# Help finding equation of motion

## Homework Statement

A 1/4kg mass is attached to spring with stiffness of 4N/m. The damping constant for the system is 1 N-sec/m. If the mass is displaced 1/2 meter up and given an initial velocity of 1 m/sec upward, find the equation of motion. What is the maximum displacement that the mass will attain??

I don't know how to get started with this. I know the spring equation Fs=-kx. So, Fs would just equal 1 N Kg/m. I just don't know what to do. Any help would be appreciated.

## Answers and Replies

Tom Mattson
Staff Emeritus
Science Advisor
Gold Member
Since you posted this in Introductory Physics I assume you aren't familiar with differential equations. In that case you would have to have been taught the equation of motion for a damped oscillator. Is that the case? Are there any equations that your teacher has presented on this?

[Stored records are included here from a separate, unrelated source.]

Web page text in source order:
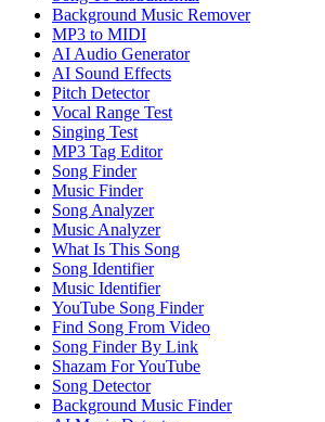
Background Music Remover
MP3 to MIDI
AI Audio Generator
AI Sound Effects
Pitch Detector
Vocal Range Test
Singing Test
MP3 Tag Editor
Song Finder
Music Finder
Song Analyzer
Music Analyzer
What Is This Song
Song Identifier
Music Identifier
YouTube Song Finder
Find Song From Video
Song Finder By Link
Shazam For YouTube
Song Detector
Background Music Finder

I have the equation: (m)y(doubleprime(t)) + gamma(y prime(t)) + ky(t)=0

m = .25kg/(9.81 m/second^2)
gamma = 1N-s/m k=4N/m

so, the equation of motion is:

0.025y(doubleprime) + y(prime) + 4y=0

And for an equation of that type, do you know how to solve for y(t)? If you have the general technique, you should be able to enter in your boundary conditions (initial speed, initial displacement) during intermediate steps to get to an expression for displacement.